Between July and September, 99.900 permits were granted, a decrease of 11,5% compared to a year earlier, according to the Ministry of Ecological Transition, on which Housing depends. Housing starts advanced 6,3% to 94.000.
New housing is therefore struggling to recover after a collapse during the second quarter, marked by strict confinement decreed by the authorities against the spread of the coronavirus.
At the time, housing starts, which indicate which homes have actually started to be built, had seen their number fall by nearly a quarter. As for building permits, the best indicator of future trends, their quantity had fallen by almost half.
The summer has therefore not made it possible to fully turn the situation around, while President Emmanuel Macron will announce new restrictions on Wednesday evening, the executive considering a new confinement.
Over the entire twelve months at the end of September, the number of housing starts fell by more than 5% and that of permits by 10%.
The landscape is particularly gloomy for buildings, qualified as collective housing.

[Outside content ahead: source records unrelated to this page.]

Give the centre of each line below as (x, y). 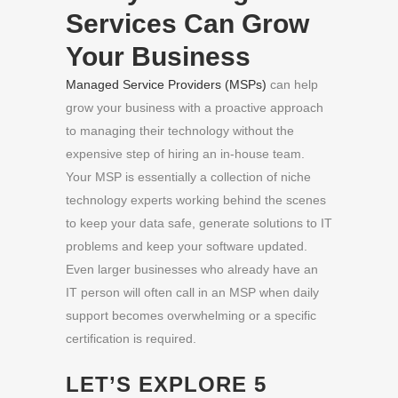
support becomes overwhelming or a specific (191, 315)
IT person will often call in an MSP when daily (192, 292)
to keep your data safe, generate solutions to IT (199, 223)
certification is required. (131, 338)
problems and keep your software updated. (187, 246)
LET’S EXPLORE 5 (166, 384)
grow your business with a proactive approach (195, 107)
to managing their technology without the (180, 131)

The number of permits dropped by nearly 15% over the same period.
The housing world, primarily real estate developers, is worried about multiple factors that go beyond the health crisis alone.
They believe that the municipal elections, whose campaign was extended by three months by confinement, pushed local elected officials to limit permits. Then that the situation continued, the time for the new teams to set up.
Real estate players react to the numbers
The summer did not really revive the creation of housing, weighed down in the spring by the outbreak of the health crisis. Still gloomy, the figures let the sector fear a lasting crisis, even as the epidemic resumes and the executive is considering an imminent reconfinement.
"I do not see a strong recovery at all. The figures are worrying (and) are not reassuring", declared to AFP the president of the Federation of real estate developers (FPI), Alexandra François-Cuxac, on the occasion of the quarterly figures on the sector.
Published by the Ministry of Energy Transition, on which Housing depends, the picture is mixed. On the one hand, there are more housing starts, that is to say housing for which construction has really started, (+ 6,3%) than a year earlier.
More "it's normal that this rebound takes place", minimized Ms. François-Cuxac. "Everyone has mobilized to make up for the delay on the sites at the start of the school year."
In fact, this figure is misleading in several ways. First, it only marks a small summer recovery after a collapse in housing starts - nearly a quarter - in the previous quarter, at the heart of the strict confinement decreed by the authorities against the spread of the coronavirus.
These restrictions blocked many construction sites, the time to put in place health security measures. And the summer catching up was not enough: over the twelve months passed at the end of September, construction starts are significantly lower (-5,6%) than a year earlier.
Above all, another indicator is more worrying for the future. Building permits, which really herald the trend for the coming months, saw their number drop again during the summer when they had already fallen by almost half in the second quarter.
"We don't see any real improvement", warns to AFP Alain Tourdjman, economist at the banking giant BPCE.
In terms of housing, "the major effect of the crisis is likely to be observed more in 2021"he insists. "The projections that can be made (...) seem to me in all respects worrying."
Shy elected officials
The results are all the more disappointing since the summer was marked by deconfinement and the resumption of economic activity. However, the government is now on the verge of announcing new restrictions on Wednesday, to the point of considering a new four-week confinement.
A lasting decline in new housing would be of concern beyond this single economic sector. A sufficient supply of housing is in fact the guarantee of a market where prices do not soar, which in turn is a crucial issue for an economy emerging from the crisis.
Mr Tourdjman estimates that less than 350.000 new homes could be built next year - the last few years have been around 400.000.
"We don't necessarily need to build 400.000 homes", he qualifies, but, according to him, this would imply an in-depth review of public land-use planning policies by supporting more actively the development of small and medium-sized towns where many vacant dwellings are accumulating.
For the time being, and despite the rise of teleworking in times of health crisis, it is the large agglomerations that concentrate the demand for housing with the capital, Paris, as their emblem, where prices have gone to settle well beyond of 10.000 euros per square meter.
Why, in this context, do the mayors not grant more permits? Observers agree on a set of unfavorable factors.
Not only did the crisis and containment freeze the examination of permits, but elected officials were also encouraged to timidity by an endless municipal campaign, extended by three months by the crisis.
Since then, professionals have noted little eagerness among the newly elected, whether because their teams are slow to take their marks or because the political context seems less favorable to construction with in particular the coming to power of several environmental mayors in big cities.
"Everything is a pretext for not accepting the other next to home", regrets Ms. François-Cuxac. "The mayors are those who must accompany this acceptance (but) in places, I feel elected officials tired, tired of this fight."
A sign that the government is aware of the issue, it has provided a budget of 350 million euros to reward the mayors who build the most housing.